Secondo il Merics, “i Paesi europei hanno recentemente investito nell’estrazione, nella lavorazione e nel riciclaggio delle terre rare nazionali. La Francia, ad esempio, ha collaborato con il Giappone per creare il primo impianto europeo di riciclaggio e raffinazione delle terre rare su larga scala entro il 2026, con uno degli obiettivi di soddisfare il 15% della domanda globale di disprosio e ossido di terbio. Tuttavia, come altri progetti in Europa, il progetto Caremag dipende interamente dalla domanda commerciale, il che lo rende dipendente dalla forza dell’industria automobilistica ed eolica europea e dall’economia della regione nel suo complesso”. La tesi di fondo è che l’eccessiva dipendenza dalla Cina, potrebbe essere quella leva psicologica per cercare nuovi accordi con Paesi ricchi di terre rare, un po’ come stanno facendo gli Stati Uniti.

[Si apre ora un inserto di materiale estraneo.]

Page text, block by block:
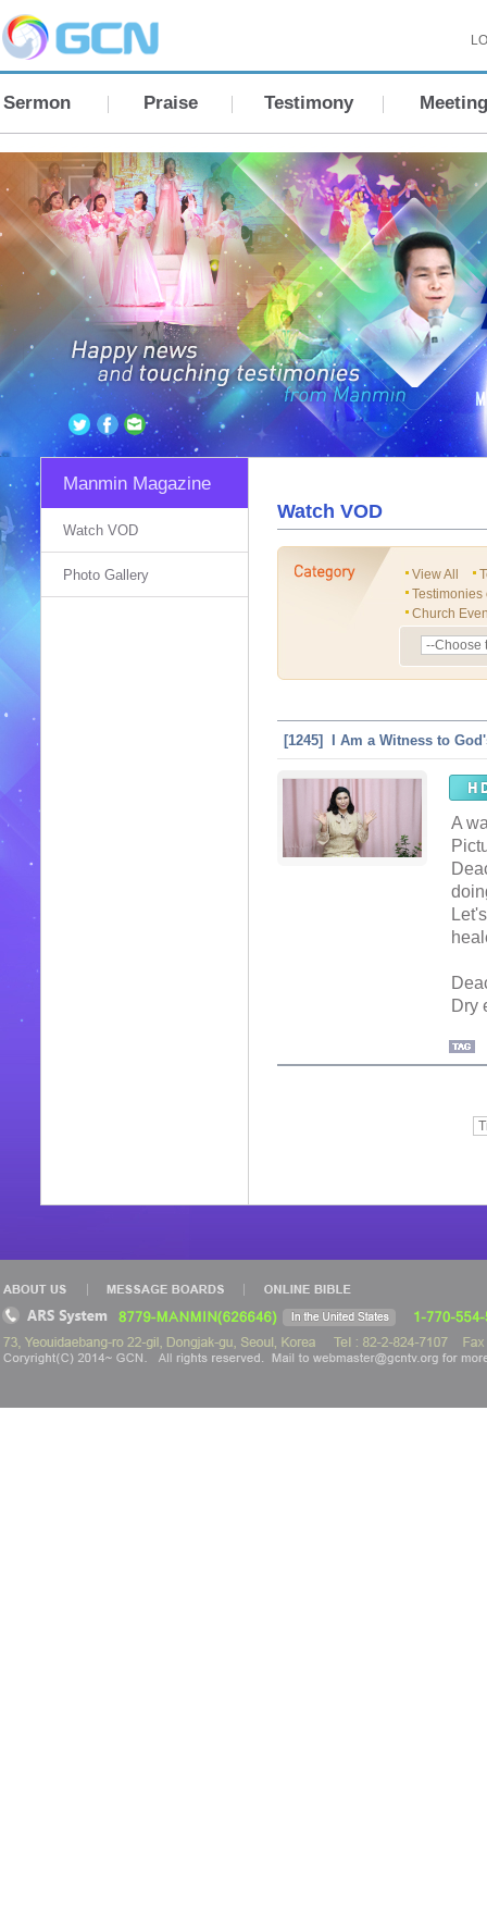
Sermon Praise Testimony Meeting
Manmin Magazine
Watch VOD
Photo Gallery
Watch VOD
View All
Church
[1245] I Am a Witness to
A
Dry
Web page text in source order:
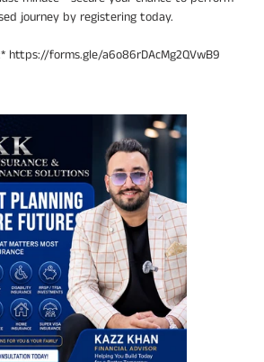
journey by registering today.
https://forms.gle/a6o86rDAcMg2QVwB9
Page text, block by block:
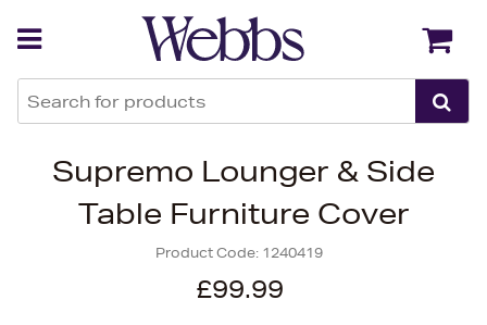
Supremo Lounger & Side
Table Furniture Cover
Product Code: 1240419
£99.99
Back Back
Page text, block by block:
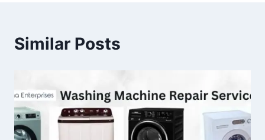
Similar Posts
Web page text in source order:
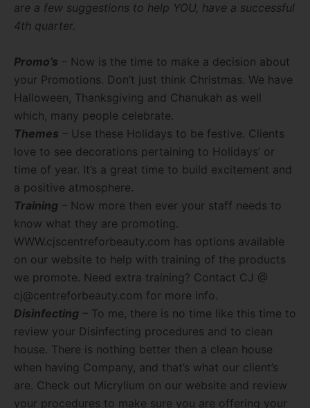
are a few suggestions to help YOU, have a successful
4th quarter.
Promo’s – Now is the time to make a decision about
your Promotions. Don’t just think Christmas. We have
Halloween, Thanksgiving and Chanukah as well
which, many people celebrate.
Themes – Use these Holidays to be festive. Clients
love to see decorations pertaining to Holidays’ or
time of year. It’s a great time to build excitement and
a positive atmosphere.
Training – Now more then ever your staff needs to
know what they are promoting.
WWW.cjscentreforbeauty.com has options available
on our website to help with training of the products
we promote. Need extra training? Contact CJ @
cj@centreforbeauty.com for more info.
Disinfecting – To me, there is no time like this time to
review your Disinfecting procedures and to clean
house. There is nothing better then a clean house
when having Company, and that’s what our client’s
are. Check out Micrylium on our website and review
your procedures to make sure you are offering your
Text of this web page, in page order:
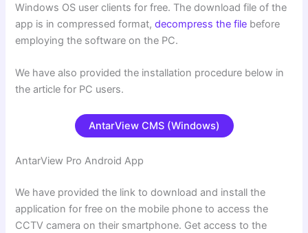
Windows OS user clients for free. The download file of the
app is in compressed format,decompress the file before
employing the software on the PC.
We have also provided the installation procedure below in
the article for PC users.
AntarView CMS (Windows)
AntarView Pro Android App
We have provided the link to download and install the
application for free on the mobile phone to access the
CCTV camera on their smartphone. Get access to the

E infatti, come ricorda lo stesso Merics, “il governo degli Stati Uniti si è recentemente impegnato a garantire i prezzi per le terre rare statunitensi e ha acquisito una quota di proprietà della società statunitense di estrazione e raffinazione MP Materials. L’Ue ha finora stipulato 14 partenariati o memorandum sulle materie prime con Paesi lontani come Canada, Kazakistan, Ruanda e Argentina, e ha avviato 13 progetti strategici volti a garantire l’approvvigionamento di materie prime strategiche dall’esterno dell’Unione. Ciò dimostra che molti elementi di una strategia per le terre rare sono già in atto. Il successo ora dipende principalmente dalla volontà politica dell’Ue, che può essere favorita solo discutendo apertamente di terre rare e riarmo”.